以下、本発明の実施の形態について図面を参照しつつ詳細に説明する。なお、同一の要素には同一の符号を付し、重複する説明を省略する場合がある。
本発明が想定する共有資源の使用方法は、共有資源をシステムが管理し、その割り当てはプロセスを束ねたグループ単位とし、1つの共有資源を複数のグループで共有することはないという構成を前提とする。図32は、このような共有資源の使用方法を示している。当該方法では、グループA、B内の各プロセスP1、P2、P3は、自身が属するグループが保持する共有資源にのみアクセスが可能である。グループA、B内の各プロセスP1、P2、P3は、グループが保持する共有資源にアクセスするために、その共有資源に関する情報を保持し、その保持情報をもとに割り当てられた共有資源にアクセスが可能となる。
また、共有資源を使用するシステムは、複数のノード(計算資源)をネットワークスイッチによって接続したシステム(以下「仮定システム」という。)の構成を採用することができる。図1は、このような仮定システムの構成を示している。なお、ノードは物理的、論理的のどちらであってもよい。仮定システム1aは、各ノード100a〜111aから共通にアクセスすることが可能な共有資源200aを装備する。なお、この共有資源200aはネットワークスイッチ300aに接続する形態、ネットワークスイッチ300a内に装備する形態のどちらでもよい。共有資源200aとは、同じ機能を有する複数の資源のことであり、例えば、各ノードから共通にアクセス可能な多数のレジスタ、もしくは共有メモリ等が該当する。
仮定システム1aの運用形態としては、ある1ジョブが仮定システム1aの全てを占有する場合と、複数のジョブで仮定システム1を同時に共有する場合がある。図2は、5つのジョブA〜Eによる仮定システム1aの共有例を示している。仮定システム1aを複数のジョブで共有する場合、あるジョブの計算結果が他のジョブの計算結果に影響を及ぼさないことを保証するために、仮定システム1aは、あるジョブが使用するノードを予めグループ化した上でジョブを実行する。よって仮定システム1aは、ノードをグループ化する手段と、それを管理する機能を有する。ここで仮定システム1aによってグループ化されるノードは、ジョブの実行前に用意されるが、ジョブの実行中に、グループに対するノードの追加、削除に関する機能の是非を問わない。
仮定システム1aを複数ジョブで共有可能な場合、仮定システム1aに接続された共有資源200aは、グループ毎に割り当てられるものであり、グループ間で共有をしないものとする。このため仮定システム1は、共有資源200aをグループに割り当てる際、資源を割り当てた結果により、他ジョブの計算結果に影響を及ぼすことがないことを保証する必要がある。よって仮定システム1aは、共有資源に関して、グループからの「資源の割り当て要求」と「資源の返却要求」を受け付けと、各グループに対して排他的な割り当てを保証するための「共有資源管理」を実行する。

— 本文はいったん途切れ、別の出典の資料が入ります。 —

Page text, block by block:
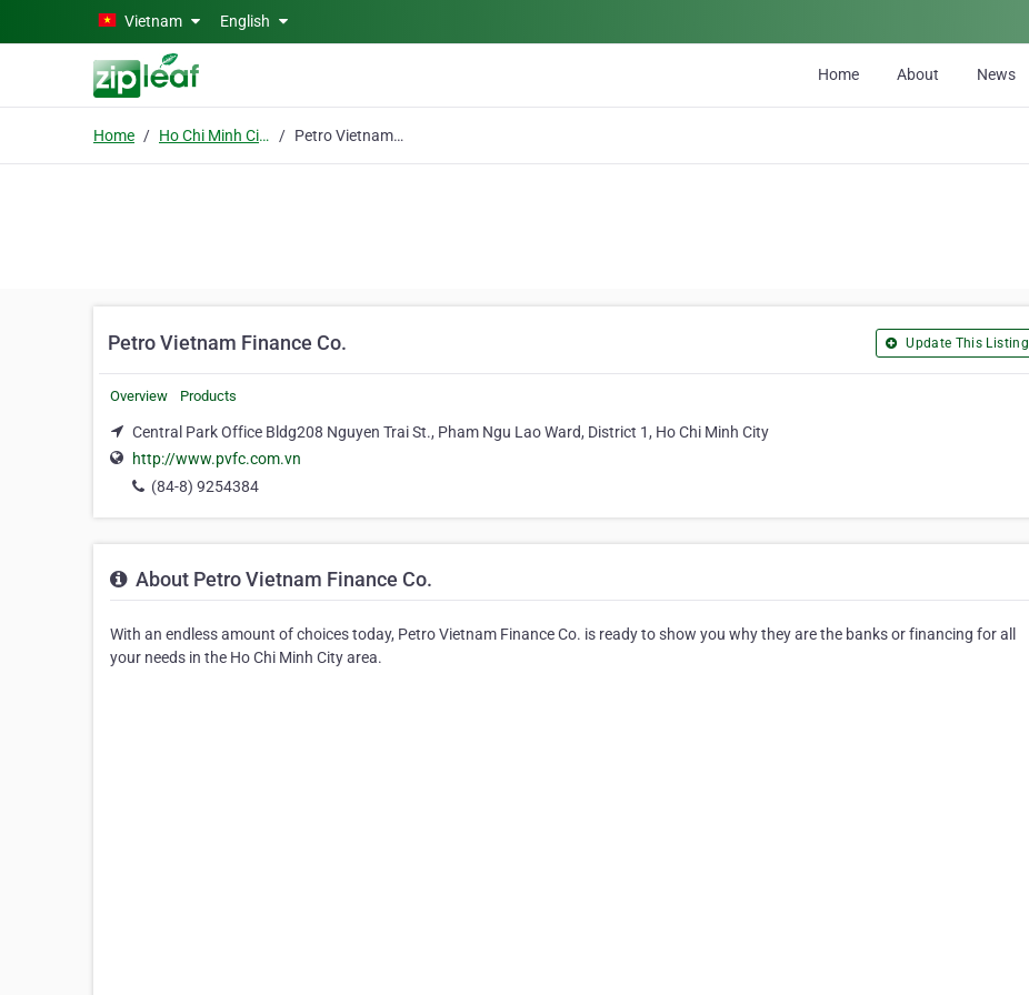
Skip to main contentVietnam English
Home About News
Home Ho Chi Minh City Petro Vietnam Finance Co.
Petro Vietnam Finance Co. Update This Listing
Overview Products
Central Park Office Bldg208 Nguyen Trai St., Pham Ngu Lao Ward, District 1, Ho Chi Minh City
http://www.pvfc.com.vn
(84-8) 9254384
About Petro Vietnam Finance Co.
With an endless amount of choices today, Petro Vietnam Finance Co. is ready to show you why they are the banks or financing for all
your needs in the Ho Chi Minh City area.
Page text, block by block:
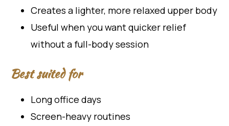
Creates a lighter, more relaxed upper body
Useful when you want quicker relief
without a full-body session
Best suited for
Long office days
Screen-heavy routines
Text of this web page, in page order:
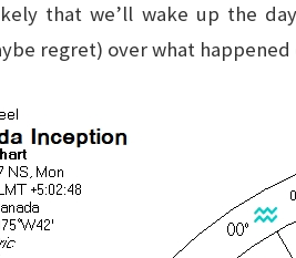
that we’ll wake up the
regret) over what happened
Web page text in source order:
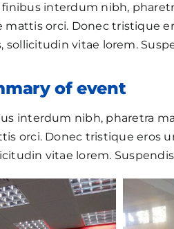
finibus interdum nibh,
orci. Donec tristique
sollicitudin vitae lorem.
of event
interdum nibh, pharetra
orci. Donec tristique eros
vitae lorem.
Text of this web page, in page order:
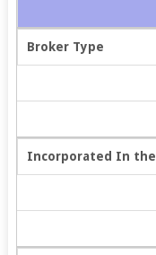
Broker Type
Incorporated In the
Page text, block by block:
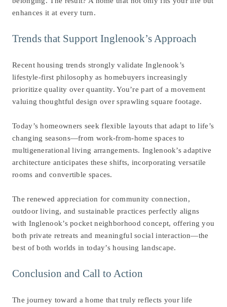
enhances it at every turn.
Trends that Support Inglenook’s Approach
Recent housing trends strongly validate Inglenook’s
lifestyle-first philosophy as homebuyers increasingly
prioritize quality over quantity. You’re part of a movement
valuing thoughtful design over sprawling square footage.
Today’s homeowners seek flexible layouts that adapt to life’s
changing seasons—from work-from-home spaces to
multigenerational living arrangements. Inglenook’s adaptive
architecture anticipates these shifts, incorporating versatile
rooms and convertible spaces.
The renewed appreciation for community connection,
outdoor living, and sustainable practices perfectly aligns
with Inglenook’s pocket neighborhood concept, offering you
both private retreats and meaningful social interaction—the
best of both worlds in today’s housing landscape.
Conclusion and Call to Action
The journey toward a home that truly reflects your life
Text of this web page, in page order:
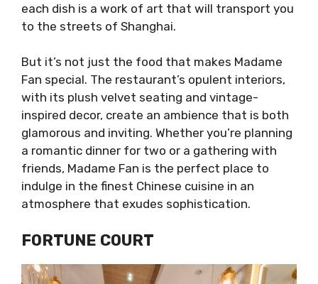
each dish is a work of art that will transport you
to the streets of Shanghai.
But it’s not just the food that makes Madame
Fan special. The restaurant’s opulent interiors,
with its plush velvet seating and vintage-
inspired decor, create an ambience that is both
glamorous and inviting. Whether you’re planning
a romantic dinner for two or a gathering with
friends, Madame Fan is the perfect place to
indulge in the finest Chinese cuisine in an
atmosphere that exudes sophistication.
FORTUNE COURT
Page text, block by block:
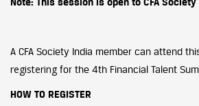
A CFA Society India member can attend
registering for the 4th Financial Talent
HOW TO REGISTER
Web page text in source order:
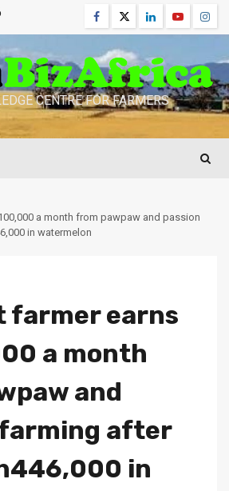
Facebook
TwitterLinkedinYoutube
CENTRE FOR FARMERS
a month from pawpaw and passion
in watermelon
farmer earns
a month
and
after
in
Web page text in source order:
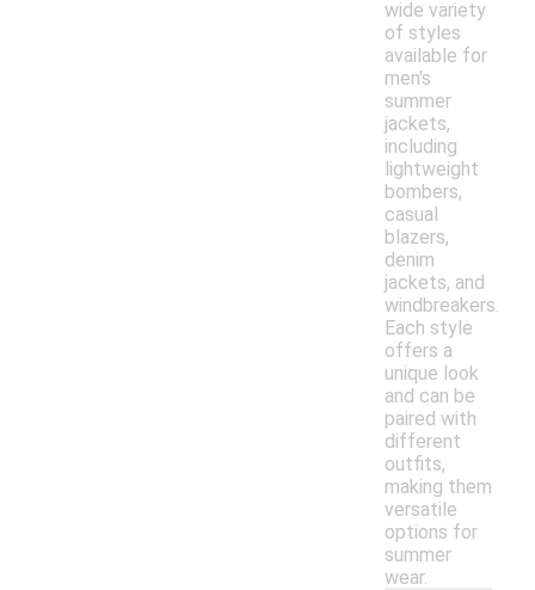
wide variety
of styles
available for
men's
summer
jackets,
including
lightweight
bombers,
casual
blazers,
denim
jackets, and
windbreakers.
Each style
offers a
unique look
and can be
paired with
different
outfits,
making them
versatile
options for
summer
wear.
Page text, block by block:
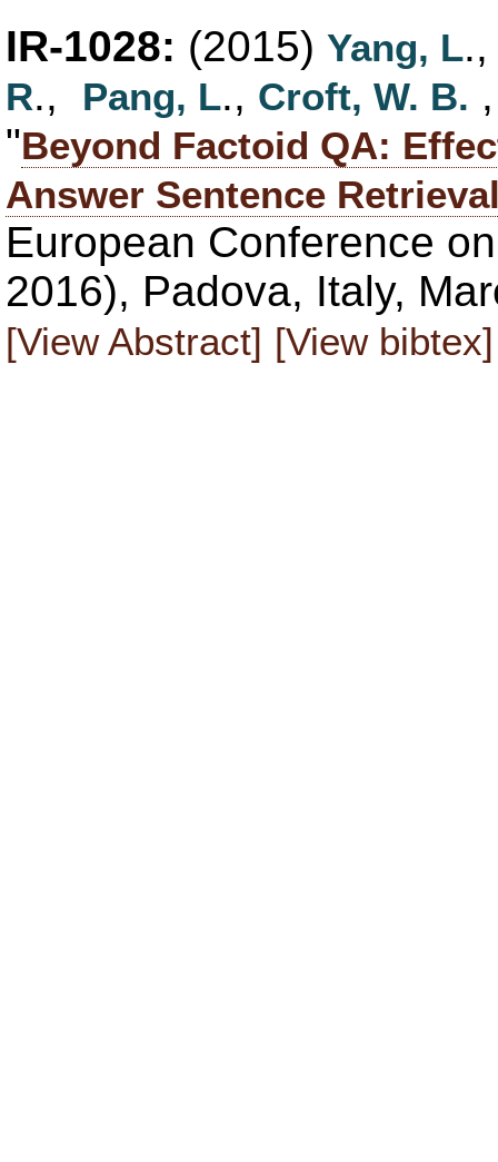
IR-1028: (2015) Yang, L
R., Pang, L., Croft, W. B.
"Beyond Factoid QA:
Answer Sentence
European Conference
2016), Padova, Italy,
[View Abstract] [View bibtex]

次に、このようなグループが仮定システム1aに対して、共有資源200aの取得を要求し、グループ内の各ノードで共有資源を200a共有し、共有資源200aを返却するまでの流れについて説明する。
図3は、共有資源管理テーブル、グループ管理テーブルの構成の一例を示している。同図で示される共有資源は、同じ機能を有する資源を複数個有し、各資源は資源番号で区別される。ここでグループは「グループ管理(マスタ)」と「グループ管理(スレーブ)」によって構成される。グループ管理(マスタ)は、グループ内のグループ管理(スレーブ)を管理し、グループ管理(スレーブ)はノード内のプロセスを管理する。

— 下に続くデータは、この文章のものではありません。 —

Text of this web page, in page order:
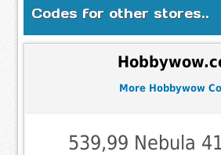
Codes for other stores..
More Hobbywow
539,99 Nebula
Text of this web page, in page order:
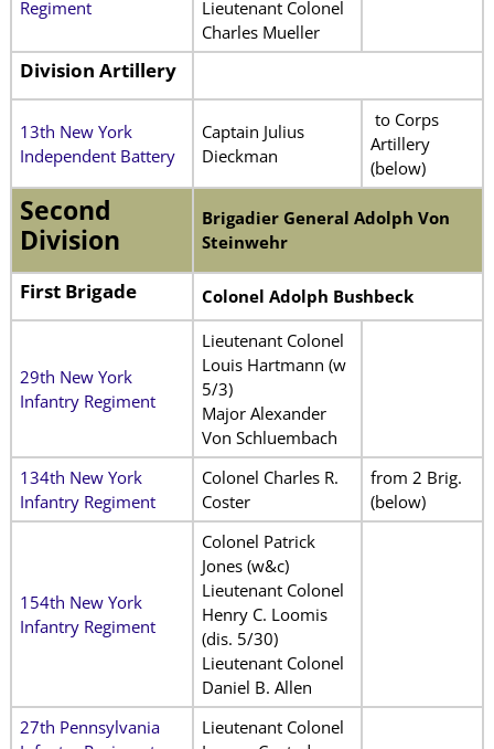
Regiment
Lieutenant Colonel
Charles Mueller
Division Artillery
13th New York
Independent Battery
Captain Julius
Dieckman
to Corps
Artillery
(below)
Second
Division
Brigadier General Adolph Von
Steinwehr
First Brigade Colonel Adolph Bushbeck
29th New York
Infantry Regiment
Lieutenant Colonel
Louis Hartmann (w
5/3)
Major Alexander
Von Schluembach
134th New York
Infantry Regiment
Colonel Charles R.
Coster
from 2 Brig.
(below)
154th New York
Infantry Regiment
Colonel Patrick
Jones (w&c)
Lieutenant Colonel
Henry C. Loomis
(dis. 5/30)
Lieutenant Colonel
Daniel B. Allen
27th Pennsylvania
Lieutenant Colonel
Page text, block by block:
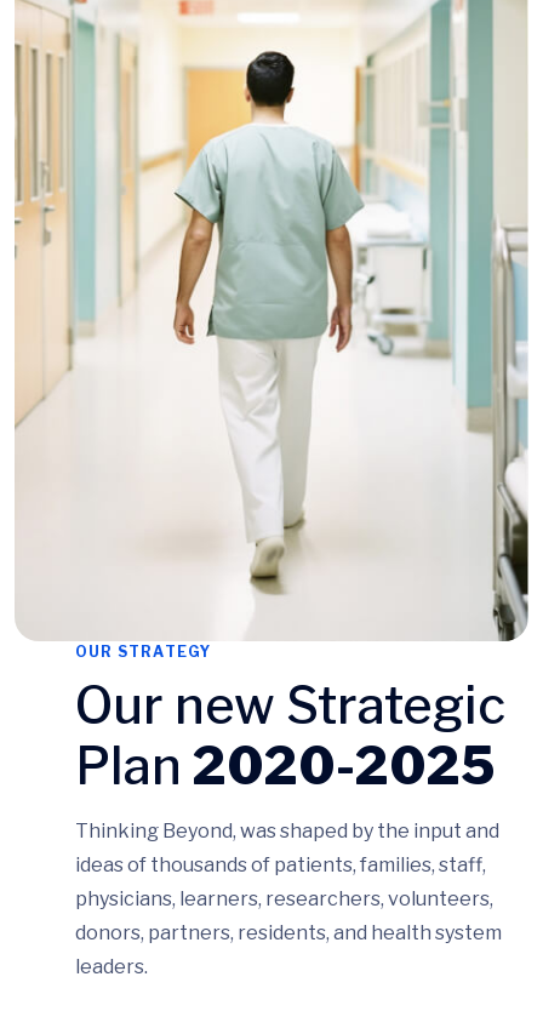
OUR STRATEGY
Our new Strategic
Plan 2020-2025
Thinking Beyond, was shaped by the input and
ideas of thousands of patients, families, staff,
physicians, learners, researchers, volunteers,
donors, partners, residents, and health system
leaders.
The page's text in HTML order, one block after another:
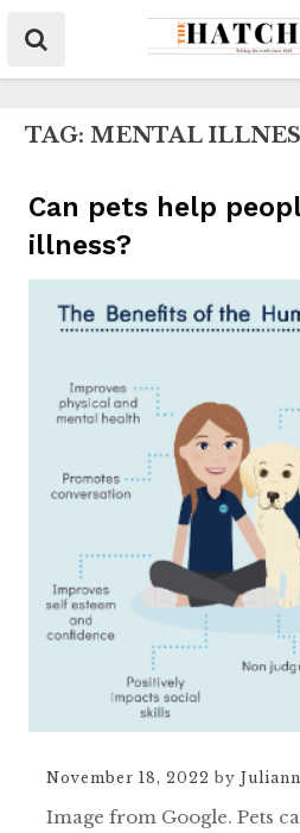
TAG: MENTAL
Can pets help
illness?
November 18, 2022 by
Image from Google. Pets
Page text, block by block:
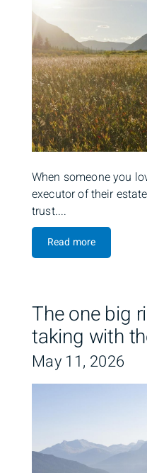
When someone you
executor of their
trust....
Read more
The one big
taking with
May 11, 2026
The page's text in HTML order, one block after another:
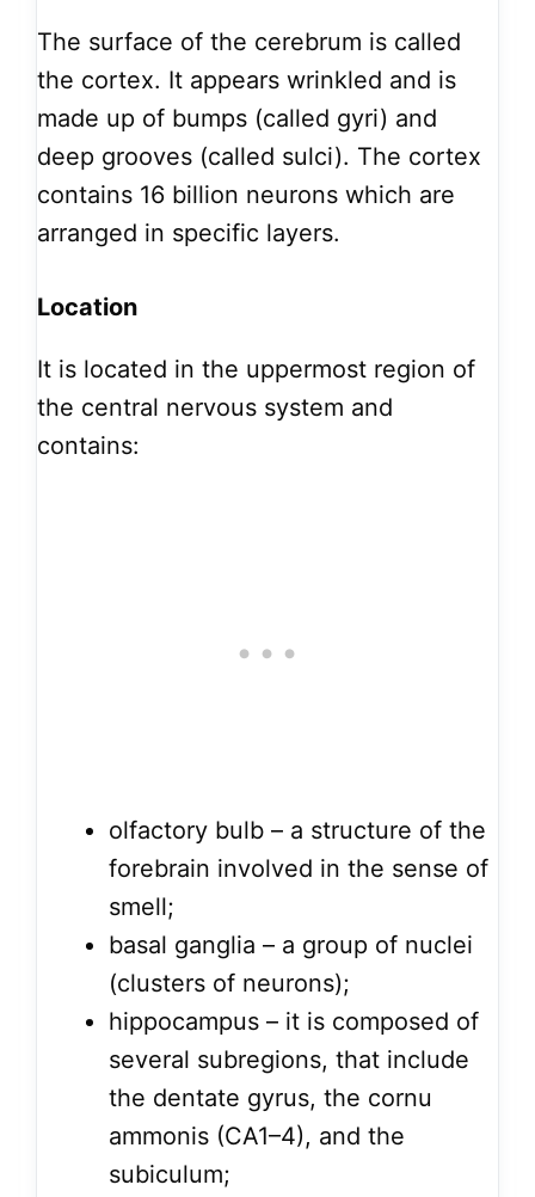
The surface of the cerebrum is called
the cortex. It appears wrinkled and is
made up of bumps (called gyri) and
deep grooves (called sulci). The cortex
contains 16 billion neurons which are
arranged in specific layers.
Location
It is located in the uppermost region of
the central nervous system and
contains:
olfactory bulb – a structure of the
forebrain involved in the sense of
smell;
basal ganglia – a group of nuclei
(clusters of neurons);
hippocampus – it is composed of
several subregions, that include
the dentate gyrus, the cornu
ammonis (CA1–4), and the
subiculum;

共有資源管理(「共有資源管理手段」ともいう)における各資源の管理情報は、例えば、グループへの割り当て状況を示すフラグ「状態」、資源を割り当てたグループの管理情報をもつノード番号を保持する「グループ管理ノード」、グループを識別する「グループID」である。例えば図3では、資源番号1の共有資源は、「状態」が「使」であるため割り当てがされており、割り当てたグループは「グループID」に記載された「X」で、グループを管理するテーブル(グループ管理(マスタ))の所在ノードは「グループ管理ノード」に記される「#05」であることが示されている。また、ここで「状態」が「未」である共有資源は、割り当てされていない未使用資源を意味する。

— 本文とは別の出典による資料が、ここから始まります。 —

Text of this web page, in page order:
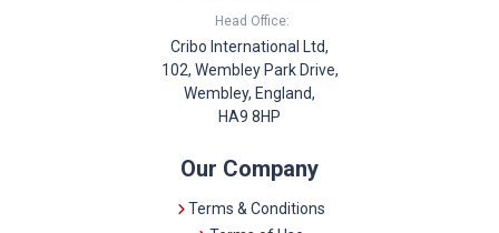
Head Office:
Cribo International Ltd,
102, Wembley Park Drive,
Wembley, England,
HA9 8HP
Our Company
Terms & Conditions
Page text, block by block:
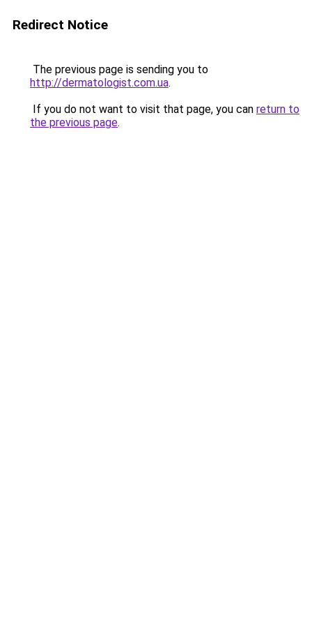
Redirect Notice
The previous page is sending you to
http://dermatologist.com.ua.
If you do not want to visit that page, you can return to
the previous page.
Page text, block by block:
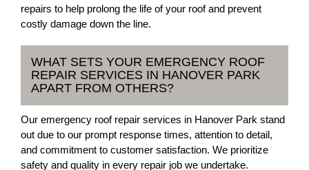
repairs to help prolong the life of your roof and prevent
costly damage down the line.
WHAT SETS YOUR EMERGENCY ROOF
REPAIR SERVICES IN HANOVER PARK
APART FROM OTHERS?
Our emergency roof repair services in Hanover Park stand
out due to our prompt response times, attention to detail,
and commitment to customer satisfaction. We prioritize
safety and quality in every repair job we undertake.
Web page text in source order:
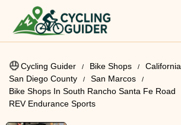
Cycling Guider Bike Shops
California
San Diego County
San Marcos
Bike Shops In South Rancho Santa Fe Road
REV Endurance Sports
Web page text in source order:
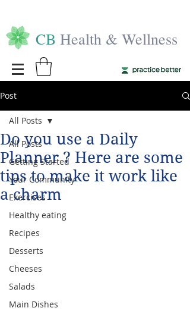
CB Health & Wellness
Post
All Posts
Getting Started
Your Community
Exercises
Healthy eating
Recipes
Desserts
Cheeses
Salads
Main Dishes
All Posts
Do you use a Daily
Planner ? Here are some
tips to make it work like
a charm
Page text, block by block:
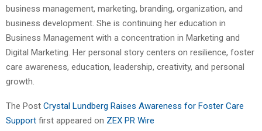
business management, marketing, branding, organization, and
business development. She is continuing her education in
Business Management with a concentration in Marketing and
Digital Marketing. Her personal story centers on resilience, foster
care awareness, education, leadership, creativity, and personal
growth.
The Post Crystal Lundberg Raises Awareness for Foster Care
Support first appeared on ZEX PR Wire

グループ管理(マスタ)(「グループ管理手段(マスタ)」ともいう)は、当該ジョブが他ジョブの計算結果に影響を与えないことを保証するために組まれるグループを管理する。保持情報は、グループを識別するための「グループID」、当該グループに所属するノード情報を保持する「参加ノード情報」、グループがシステムより割り当てられた共有資源の番号と、その資源を使用するノードの数をカウントする「保有共有資源情報」である。例えば図3では「グループID」は「X」で、当該グループは「#04、 #05、 #06、 #07」の4ノードから構成されており、共有資源1を保有し、その共有資源を使用しているノードは3ノードであることが示されている。ここで保有共有資源情報の共有数に関して、使用ノード数の管理は行なうが、使用ノード番号の情報は管理しない。これは保持可能な共有資源毎に、使用ノード情報をもつ場合、参加ノード数が多い大規模グループでは、その管理テーブルが巨大になるためである。グループ管理(マスタ)において、共有資源の「管理」として必要とされる情報は、共有資源を仮定システムに返却するタイミングを判断する情報であり、それはグループ内で共有資源の使用者がいなくなったときである。そのため、使用者数の管理のみでよい。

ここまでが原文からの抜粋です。